The former lawyer is a college admissions coach, someone other parents hire to walk their teens through the sometimes confounding process of getting into the school of their dreams.

[ What college admissions officers say they want in a candidate ]

Essay writing is just a part of that application puzzle, but it’s become an increasingly big one for college coaches such as O’Connell, a growing breed of professionals who get paid by parents to beseech their teenagers to dig just a little bit deeper to set themselves apart from their peers.

Just 500 to 700 words long, the admissions essay is make-it-or-break-it for your average high school senior. They have to be unique but poignant, smart but not smart-alecky. Kids have to sell themselves without sounding selfish or arrogant. Meanwhile hundreds of thousands of other kids are doing the same exact thing at the same exact time, all trying to stand out.

“Not every college or university has the chance to meet every applicant,” says Stephanie S. Espina, director of freshman admissions at Adelphi University in Garden City, N.Y. “The essay is an opportunity to get to know the student on a more personal level . . . a way for a student to convey their interests, passions, reflections or future goals.”

[ Want your child to get into college and have a good life? Here’s how. ]

But college isn’t just about kids’ goals anymore. Parents are involved, and in some ways that’s a good thing. A joint study by researchers from UCLA and the American Academy of Pediatrics that was published in the journal Pediatrics in 2015 shows a direct link between a parent’s expectation that a child will attend college and the child’s academic success in primary and secondary school.

But parental expectation is like the mythical hydra when it comes to college admissions. Where one head may be silenced with a glowing recommendation letter from a basketball coach or band director, another is already popping up to shout, “But what about that essay!?”

“Parents think there has to be a secret handshake to get into college,” says Jim Jump, academic dean and director of guidance at St. Christopher’s School in Richmond and a past president of the National Association for College Admission Counseling. He blames essay obsession on an obsession with prestige. Most kids may be able to get into their local community college, and if they have the grades and a decent set of extracurriculars, they’ll probably make the cut at a state school.

“Where the essay really counts is if you’re a bubble candidate, where your grades are just so-so, and at very highly selective schools,” Jump says.

Like counselors at other high schools throughout the country, Jump has seen a spike in the number of parents turning to paid coaches for that little extra help.

For parents who want to go even further, type “college essay” into Fiverr — an online marketplace to find freelancers to do just about anything for you — and dozens of responses pop up, offers ranging from ‘I will edit your college essay” to the more carefully worded “I will perfectly handle your college essay.” Other sites are less cagey, blatantly offering to sell you an admissions essay for less than $30.

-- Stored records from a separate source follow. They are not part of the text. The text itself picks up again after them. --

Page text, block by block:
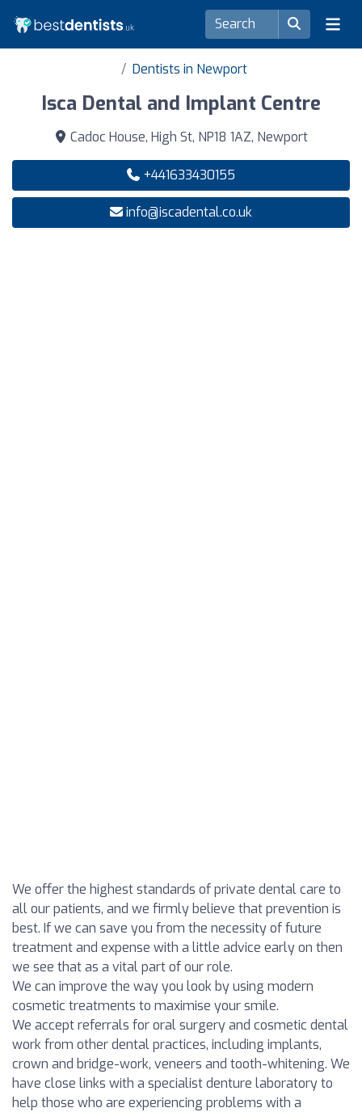
Dentists in Newport
Isca Dental and Implant Centre
Cadoc House, High St, NP18 1AZ, Newport
+441633430155
info@iscadental.co.uk
We offer the highest standards of private dental care to
all our patients, and we firmly believe that prevention is
best. If we can save you from the necessity of future
treatment and expense with a little advice early on then
we see that as a vital part of our role.
We can improve the way you look by using modern
cosmetic treatments to maximise your smile.
We accept referrals for oral surgery and cosmetic dental
work from other dental practices, including implants,
crown and bridge-work, veneers and tooth-whitening. We
have close links with a specialist denture laboratory to
help those who are experiencing problems with a
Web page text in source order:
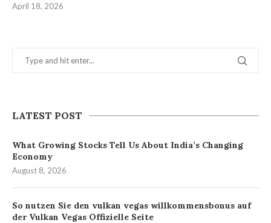
LATEST POST
What Growing Stocks Tell Us About India’s Changing
Economy
August 8, 2026
So nutzen Sie den vulkan vegas willkommensbonus auf
der Vulkan Vegas Offizielle Seite
April 18, 2026
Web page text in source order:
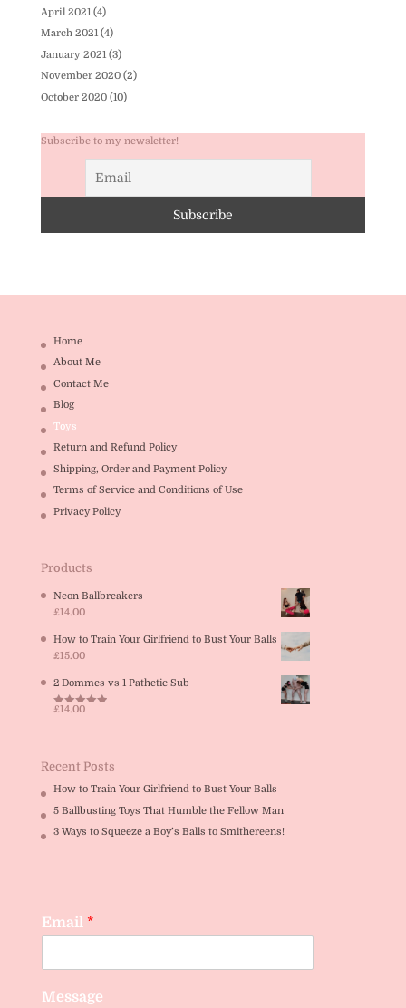
April 2021 (4)
March 2021(4)
January 2021 (3)
November 2020(2)
October 2020(10)
Subscribe to my newsletter!
Home
About Me
Contact Me
Blog
Toys
Return and Refund Policy
Shipping, Order and Payment Policy
Terms of Service and Conditions of Use
Privacy Policy
Products
Neon Ballbreakers
£14.00
How to Train Your Girlfriend to Bust Your Balls
£15.00
2 Dommes vs 1 Pathetic Sub
Rated5.00
£14.00
Recent Posts
How to Train Your Girlfriend to Bust Your Balls
5 Ballbusting Toys That Humble the Fellow Man
3 Ways to Squeeze a Boy’s Balls to Smithereens!
Email *
Message
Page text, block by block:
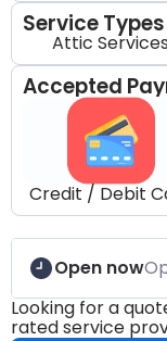
Service Types
Attic Services
Accepted
Credit / Debit
Open now
Looking for a
rated service
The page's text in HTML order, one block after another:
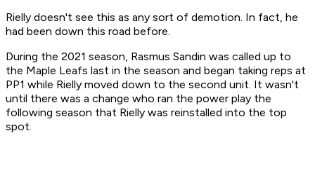
Rielly doesn't see this as any sort of demotion. In fact, he
had been down this road before.
During the 2021 season, Rasmus Sandin was called up to
the Maple Leafs last in the season and began taking reps at
PP1 while Rielly moved down to the second unit. It wasn't
until there was a change who ran the power play the
following season that Rielly was reinstalled into the top
spot.
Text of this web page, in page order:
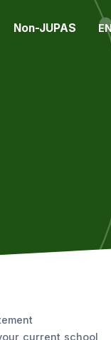
Non-JUPAS EN
current school
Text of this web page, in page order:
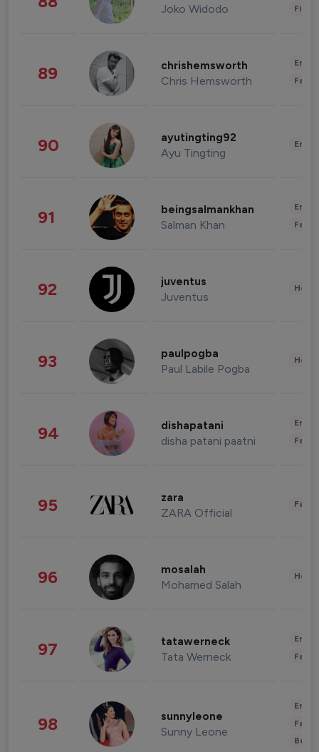
Joko Widodo
89 chrishemsworth
Chris Hemsworth
90 ayutingting92
Ayu Tingting
91 beingsalmankhan
Salman Khan
92 juventus
Juventus
93 paulpogba
Paul Labile Pogba
94 dishapatani
disha patani paatni
95 zara
ZARA Official
96 mosalah
Mohamed Salah
97 tatawerneck
Tata Werneck
98 sunnyleone
Sunny Leone
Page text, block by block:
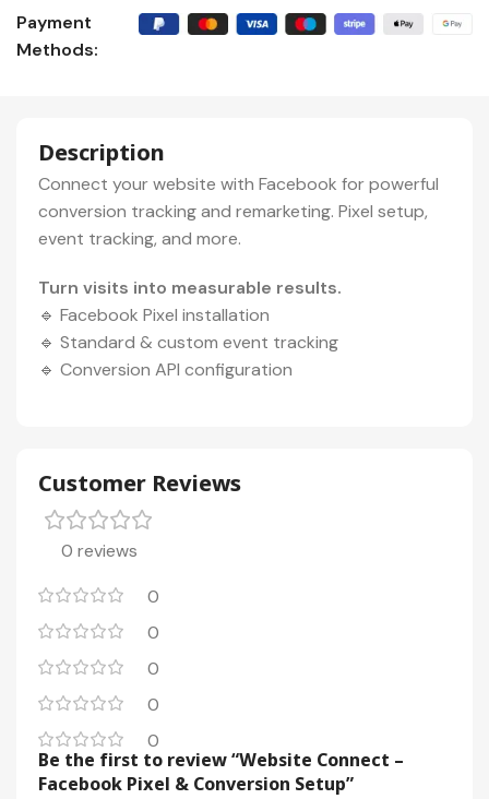
Payment
Methods:
Description
Connect your website with Facebook for powerful
conversion tracking and remarketing. Pixel setup,
event tracking, and more.
Turn visits into measurable results.
🔹 Facebook Pixel installation
🔹 Standard & custom event tracking
🔹 Conversion API configuration
Customer Reviews
0 reviews
0
0
0
0
0
Be the first to review “Website Connect –
Facebook Pixel & Conversion Setup”
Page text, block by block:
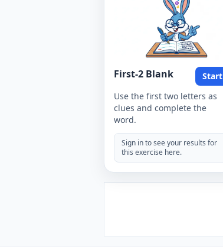
First-2 Blank
Start
Use the first two letters as
clues and complete the
word.
Sign in to see your results for
this exercise here.
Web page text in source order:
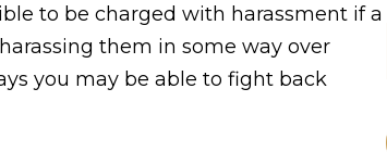
to be charged with harassment if a
them in some way over
you may be able to fight back
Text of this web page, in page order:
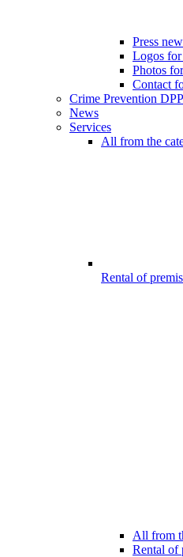
Press
Logos
Photos
Contact
Crime Prevention DPP
News
Services
All from the
Rental of
All from
Rental of
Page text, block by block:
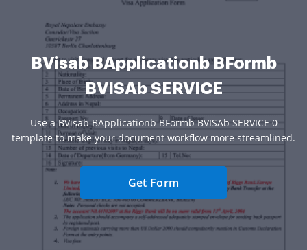
BVisab BApplicationb BFormb
BVISAb SERVICE
Use a BVisab BApplicationb BFormb BVISAb SERVICE 0
template to make your document workflow more streamlined.
Get Form
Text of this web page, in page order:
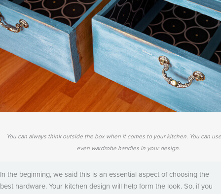
You can always think outside the box when it comes to your kitchen. You can
even wardrobe handles in your design.
In the beginning, we said this is an essential aspect of choosing the
best hardware. Your kitchen design will help form the look. So, if you
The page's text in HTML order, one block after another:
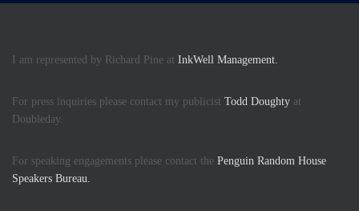
I am represented by Richard Pine at InkWell Management.
For press inquiries please contact my publicist Todd Doughty at
Doubleday.
For speaking engagements please contact the Penguin Random House
Speakers Bureau.
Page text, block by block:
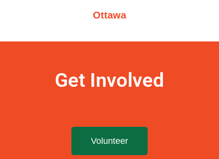
Ottawa
Get Involved
Volunteer
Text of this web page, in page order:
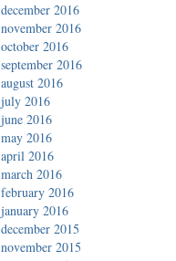
december 2016
november 2016
october 2016
september 2016
august 2016
july 2016
june 2016
may 2016
april 2016
march 2016
february 2016
january 2016
december 2015
november 2015
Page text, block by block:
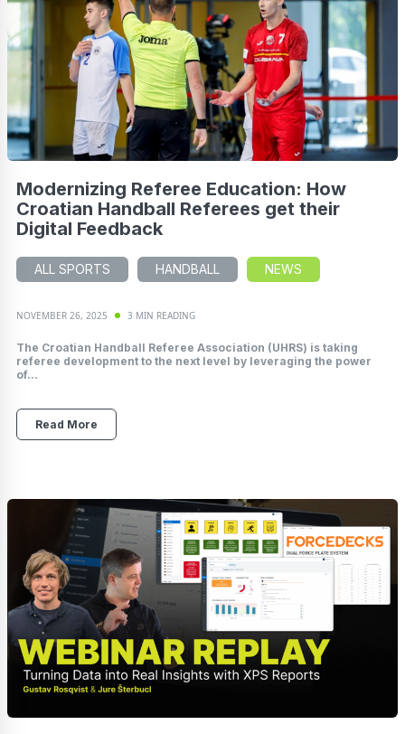
Modernizing Referee Education: How
Croatian Handball Referees get their
Digital Feedback
ALL SPORTS HANDBALL NEWS
NOVEMBER 26, 2025 3 MIN READING
The Croatian Handball Referee Association (UHRS) is taking
referee development to the next level by leveraging the power
of...
Read More
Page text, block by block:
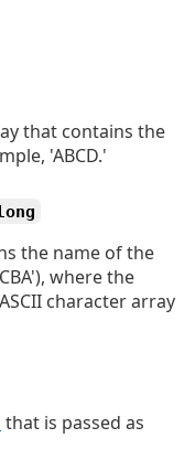
that contains the
'ABCD.'
the name of the
where the
character array
that is passed as
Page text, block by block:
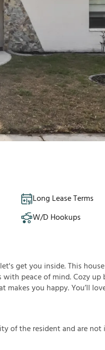
Long Lease Terms
W/D Hookups
get you inside. This
peace of mind. Cozy up
you happy. You’ll
ityoftheresidentandarenoti
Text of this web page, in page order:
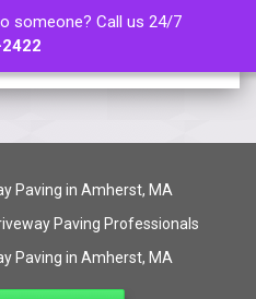
someone? Call us 24/7
Paving in Amherst, MA
Paving Professionals
Paving in Amherst, MA
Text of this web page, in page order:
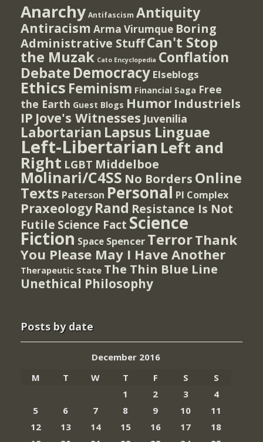
Anarchy Antifascism Antiquity
Antiracism Arma Virumque Boring
Administrative StuffCan't Stop
the Muzak Cato Encyclopedia Conflation
Debate Democracy Elseblogs
Ethics Feminism Financial Saga Free
the Earth Guest Blogs Humor Industriels
IP Jove's Witnesses Juvenilia
Labortarian Lapsus Linguae
Left-Libertarian Left and
Right LGBT Middelboe
Molinari/C4SS No Borders Online
Texts Paterson Personal PI Complex
Praxeology Rand Resistance Is Not
Futile Science Fact Science
Fiction Space Spencer TerrorThank
You Please May I Have Another
Therapeutic State The Thin Blue Line
Unethical Philosophy
Posts by date
December 2016
M
T W T F S
S
1
2 3
4
5
6 7 8 9 10
11
12
13 14 15 16 17
18
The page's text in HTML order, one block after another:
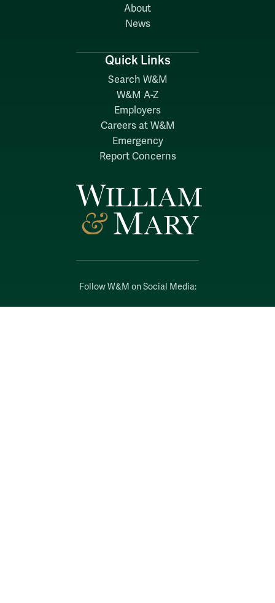
Follow W&M on Social Media:
About
News
Quick Links
Search W&M
W&M A-Z
Employers
Careers at W&M
Emergency
Report Concerns
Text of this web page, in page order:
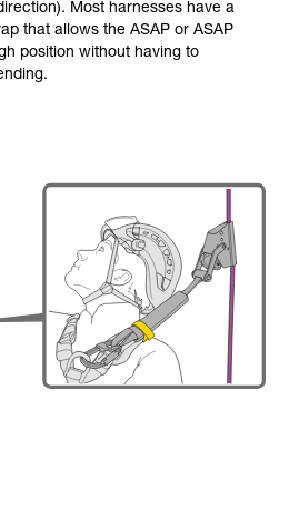
Most harnesses have a
that allows the ASAP or ASAP
position without having to
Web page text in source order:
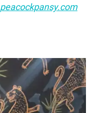
peacockpansy.com
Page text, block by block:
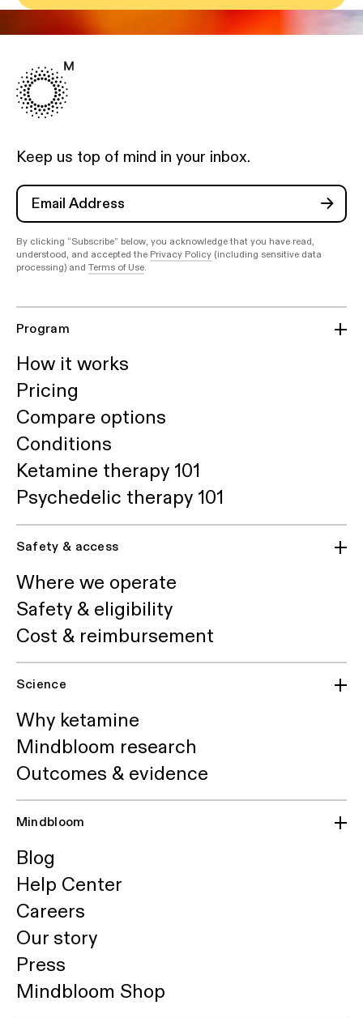
Keep us top of mind in your inbox.
By clicking “Subscribe” below, you acknowledge that you have read,
understood, and accepted the Privacy Policy(including sensitive data
processing) and Terms of Use.
Program
How it works
Pricing
Compare options
Conditions
Ketamine therapy 101
Psychedelic therapy 101
Safety & access
Where we operate
Safety & eligibility
Cost & reimbursement
Science
Why ketamine
Mindbloom research
Outcomes & evidence
Mindbloom
Blog
Help Center
Careers
Our story
Press
Mindbloom Shop
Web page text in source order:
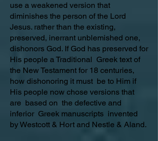
use a weakened version that
diminishes the person of the Lord
Jesus. rather than the existing,
preserved, inerrant unblemished one,
dishonors God. If God has preserved for
His people a Traditional Greek text of
the New Testament for 18 centuries,
how dishonoring it must be to Him if
His people now chose versions that
are based on the defective and
inferior Greek manuscripts invented
by Westcott & Hort and Nestle & Aland.
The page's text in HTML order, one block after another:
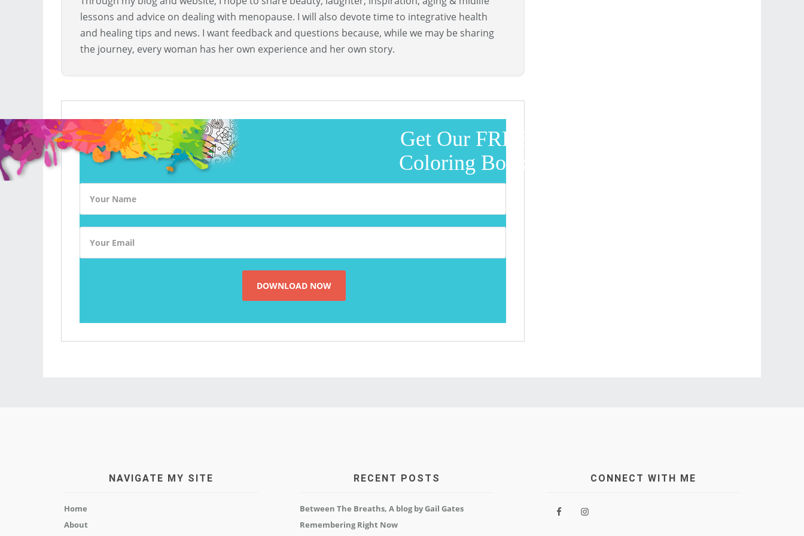
lessons and advice on dealing with menopause. I will also devote time to integrative health
and healing tips and news. I want feedback and questions because, while we may be sharing
the journey, every woman has her own experience and her own story.
Get Our FREE
Coloring Book!
NAVIGATE MY SITE
Home
About
RECENT POSTS
Between The Breaths, A blog by Gail Gates
Remembering Right Now
CONNECT WITH ME
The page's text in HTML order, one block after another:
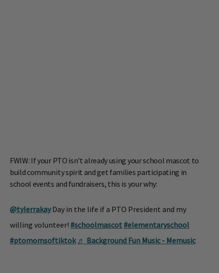
FWIW: If your PTO isn't already using your school mascot to
build community spirit and get families participating in
school events and fundraisers, this is your why:
@tylerrakayDay in the life if a PTO President and my
willing volunteer! #schoolmascot#elementaryschool
#ptomomsoftiktok ♬ Background Fun Music - Memusic
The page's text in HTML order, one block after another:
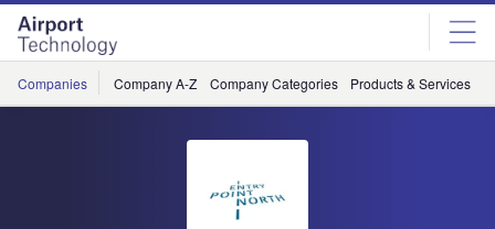
Skip
menu
Skip
page
content
Companies Company A-Z Company Categories Products & Services
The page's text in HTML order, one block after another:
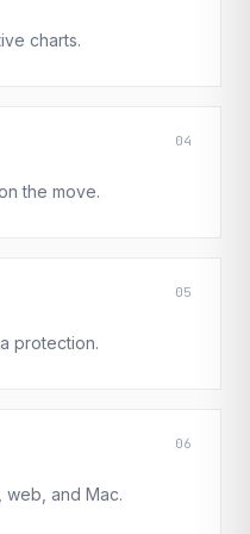
charts.
04
the move.
05
protection.
06
web, and Mac.
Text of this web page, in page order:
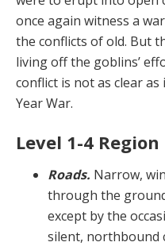
once again witness a
the conflicts of old. But
living off the goblins’
conflict is not as clear
Year War.
Level 1-4 Region
Roads. Narrow,
through the
except by the
silent, northbound
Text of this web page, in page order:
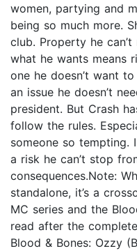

“I think that is a terrible trend and a risky trend,” O’Connell says of buying your kid an entire essay. This may seem obvious, but there is clearly a market for it. “They’re going to write something completely generic. They’re not going to write what’s really in your heart.”

Not to mention the ethical issues that come with an essay that’s purchased outright. Paying for something and representing it as your child’s subverts the admissions process as a whole, giving kids an unfair advantage, says Carrie James, an ethicist with the Good Project at Harvard University. And of course there’s the message it sends to your child — that you can buy their way into college (and who knows what after) and that Mom and Dad will take care of the tough stuff in life.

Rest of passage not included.